As well as some foodstuffs being rationed, some were impossible to get altogether. In April 1940, Lord Woolton announced that bananas would not return to London's grocers until after the war. One St John's Wood resident, Rosemary Black, was left the following note by her maid: "Madam, there is no honey, no sultanas, currants or raisings, no mixed fruits, no saccarine at present, no spaghetti, no sage, no herrings, kippers or sprats (smoked or plain), no matches at present, no kindling wood, no fat or dripping, no tins of celery, tomato or salmon. I have bought three pounds of parsnips." Spirits were difficult to come by and subject to price controls when they did appear. Some Londoners took to illegally distilling their own "hooch" instead, which could cause methyl poisoning. Feeding pets with food fit for human consumption was banned by the government, to the effect that even dog food became hard to come by. The public were encouraged to try new foods that were easier to get: the Naval and Military Club served catfish; horse was served in the House of Commons, and rook pie at the Grosvenor House Hotel. Some Londoners took up gardening in order to increase their access to vegetables, and public parks were turned into allotments to facilitate this. It was estimated that the parks of Croydon alone produced 15,000 meals a day. Tomatoes were grown in the window-boxes of Chatham House; the forecourt of the British Museum had peas, beans, onions and lettuces; and the roof of New Zealand House had three beehives. Many Londoners kept chickens or subscribed to pig clubs, and a flock of sheep were kept in Kensington Gardens.
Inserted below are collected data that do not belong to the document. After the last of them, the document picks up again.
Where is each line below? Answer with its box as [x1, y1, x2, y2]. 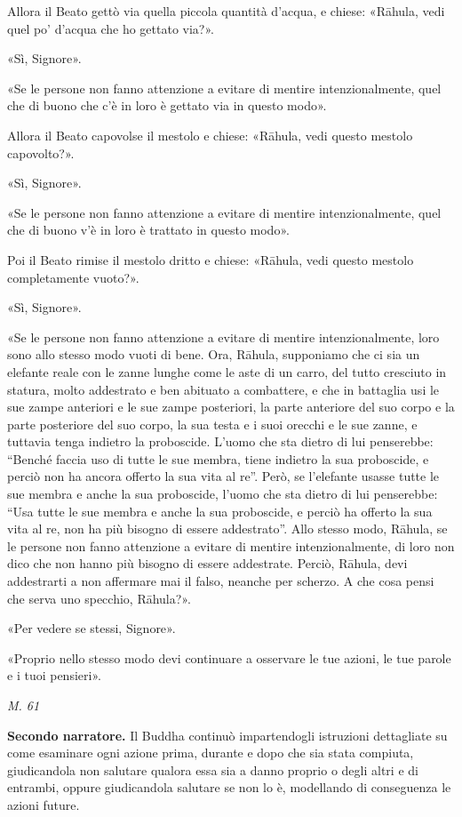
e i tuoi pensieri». [7, 666, 101, 685]
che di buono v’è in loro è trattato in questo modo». [7, 220, 290, 239]
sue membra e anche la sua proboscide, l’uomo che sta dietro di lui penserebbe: [7, 485, 438, 503]
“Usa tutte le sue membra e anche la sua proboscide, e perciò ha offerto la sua [7, 501, 433, 520]
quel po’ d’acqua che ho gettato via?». [7, 19, 214, 37]
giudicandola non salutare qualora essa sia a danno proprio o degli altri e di [7, 760, 418, 779]
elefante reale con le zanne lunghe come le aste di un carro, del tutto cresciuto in [7, 362, 447, 380]
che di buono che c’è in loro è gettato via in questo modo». [7, 96, 327, 115]
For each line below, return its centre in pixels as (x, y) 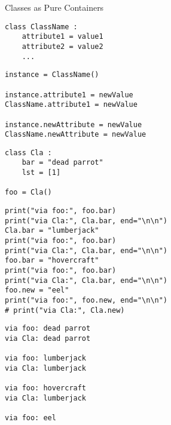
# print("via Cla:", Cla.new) (65, 310)
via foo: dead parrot (48, 329)
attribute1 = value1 (62, 37)
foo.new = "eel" (37, 290)
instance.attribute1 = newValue (69, 95)
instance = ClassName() (52, 75)
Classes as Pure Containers (54, 7)
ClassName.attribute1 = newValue (71, 105)
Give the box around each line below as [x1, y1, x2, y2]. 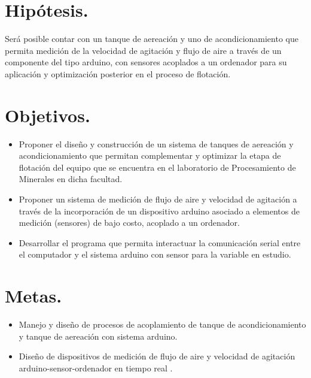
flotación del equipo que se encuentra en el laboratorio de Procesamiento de [19, 161, 296, 173]
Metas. [5, 283, 62, 308]
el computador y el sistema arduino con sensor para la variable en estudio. [19, 248, 291, 261]
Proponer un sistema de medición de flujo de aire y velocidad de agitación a [19, 193, 297, 205]
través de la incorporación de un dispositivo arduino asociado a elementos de [19, 204, 300, 217]
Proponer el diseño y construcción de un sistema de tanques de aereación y [19, 137, 294, 150]
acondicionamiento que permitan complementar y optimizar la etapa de [19, 149, 281, 162]
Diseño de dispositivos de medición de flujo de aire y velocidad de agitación [19, 350, 295, 362]
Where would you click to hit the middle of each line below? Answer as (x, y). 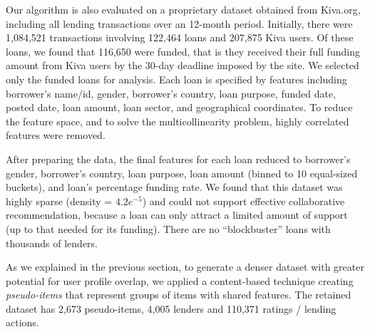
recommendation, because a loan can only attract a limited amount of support (177, 215)
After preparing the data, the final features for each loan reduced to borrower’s (178, 159)
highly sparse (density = (59, 201)
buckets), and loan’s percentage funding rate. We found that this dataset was (174, 187)
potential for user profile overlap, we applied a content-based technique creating (180, 280)
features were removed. (56, 135)
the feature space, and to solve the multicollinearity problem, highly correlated (178, 121)
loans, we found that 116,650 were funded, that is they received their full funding (183, 51)
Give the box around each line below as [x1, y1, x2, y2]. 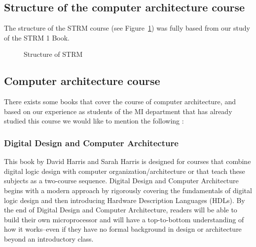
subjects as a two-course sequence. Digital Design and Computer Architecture [4, 175, 239, 186]
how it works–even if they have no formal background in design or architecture [4, 224, 242, 234]
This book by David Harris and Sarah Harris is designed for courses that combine [4, 156, 251, 166]
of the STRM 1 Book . [4, 32, 70, 42]
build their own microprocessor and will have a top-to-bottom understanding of [4, 214, 244, 224]
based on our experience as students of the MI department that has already [4, 106, 232, 116]
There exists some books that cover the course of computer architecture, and [4, 96, 236, 107]
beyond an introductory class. [4, 233, 94, 244]
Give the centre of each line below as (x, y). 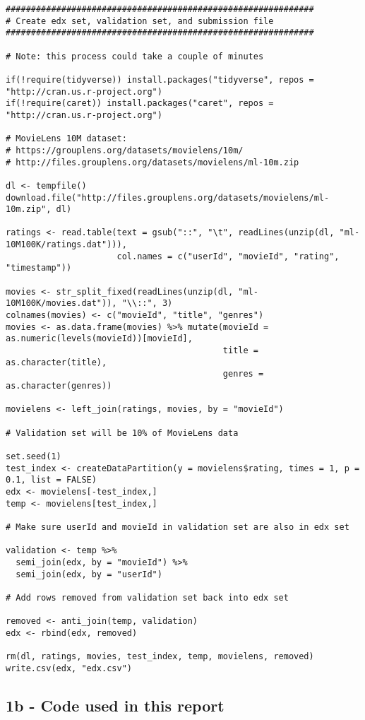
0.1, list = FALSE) (51, 480)
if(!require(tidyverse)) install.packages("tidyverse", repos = (160, 79)
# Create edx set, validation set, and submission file (140, 21)
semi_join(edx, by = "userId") (89, 574)
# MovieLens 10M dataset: (66, 139)
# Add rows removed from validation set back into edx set (147, 597)
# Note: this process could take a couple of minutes (135, 56)
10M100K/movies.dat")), (61, 303)
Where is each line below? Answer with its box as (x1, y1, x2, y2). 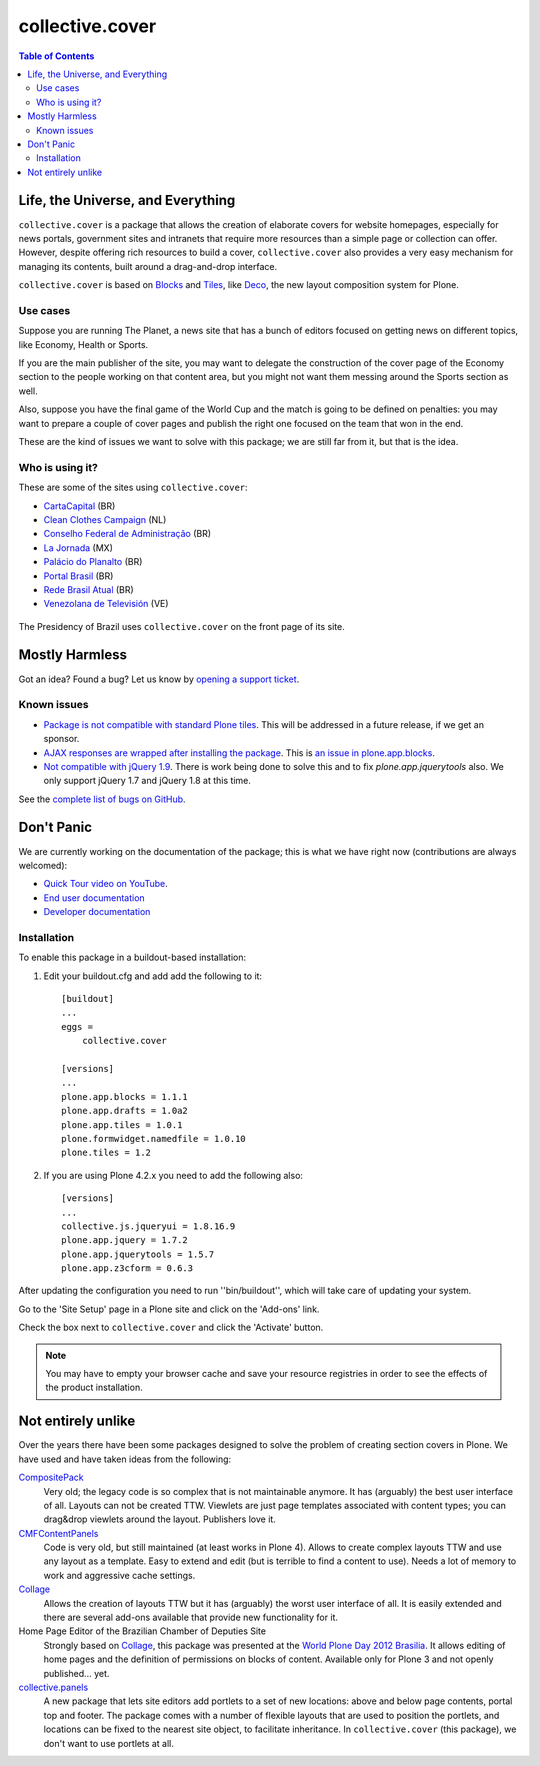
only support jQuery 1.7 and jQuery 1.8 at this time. (43, 775, 252, 787)
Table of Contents (18, 50, 95, 62)
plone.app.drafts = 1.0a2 (61, 1105, 189, 1117)
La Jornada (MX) (43, 541, 114, 554)
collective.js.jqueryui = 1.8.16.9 (61, 1220, 236, 1232)
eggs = (61, 1021, 94, 1032)
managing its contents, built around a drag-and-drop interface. (18, 260, 278, 272)
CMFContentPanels (18, 1527, 99, 1539)
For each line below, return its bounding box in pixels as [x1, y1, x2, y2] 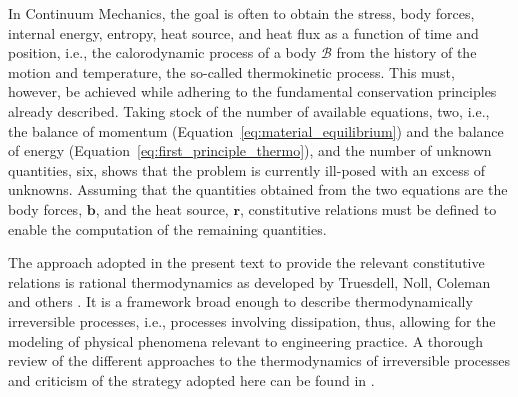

Some Londoners considered it a point of pride to strictly follow rationing, but others illegally bought rationed goods from the black market. One Italian restaurant in Jermyn Street served steaks concealed under a huge pile of spinach. One civil servant called Mary Davies was served a black-market haggis by a friend, and wrote that "My sort of level wouldn't have done any black marketing [...] We would have considered that not really the done thing." There was also a "grey market" involving giving rationed goods as gifts- for example, the Walworth reverend J. G. Markham was offered a box of prunes by one of his parishioners. A common misconception among Londoners was that Jewish people were particularly strongly involved in or profiteering from the black market, but when the Royal Statistical Society studied the matter, they found that only three out of 50 convicted black marketeers were Jewish.

Food wastage was severely frowned-upon. Some Londoners were prosecuted for feeding bread to birds at Hyde Park, and Vere Hodgson was reprimanded by Kensington Salvage Council for throwing away mouldy bread. Wandsworth Council delivered cooking lessons on how to make cakes without fat or sugar, or make a family-sized bean cutlet for fourpence.

Londoners were encouraged to save paper in large quantities. Newspapers reduced to four or six pages long. In June 1943, Londoners donated their old books for salvage, recycling a grand total of 5.5 million books.

== Bombing ==
Prior to September 1939, it was widely-known in Britain that in the event of war in Europe, London would be the target of a bombing campaign. The Air Ministry predicted casualty rates of 18,750 per week in the capital, and the Mental Health Emergency Committee predicted that 3-4 million people would develop mental health problems such as hysteria. Mass graves were dug in North Sheen Cemetery to accommodate the expected thousands of dead each night.

At the beginning of the war, German dictator Adolf Hitler ordered that London was not to be attacked. However, on 24/25 August 1940, several bombs were dropped on London. Whether this was due to a change of heart on the part of Germany or due to an error on the part of the aircrew is debated, but British prime minister Winston Churchill ordered retaliatory attacks on Berlin in response.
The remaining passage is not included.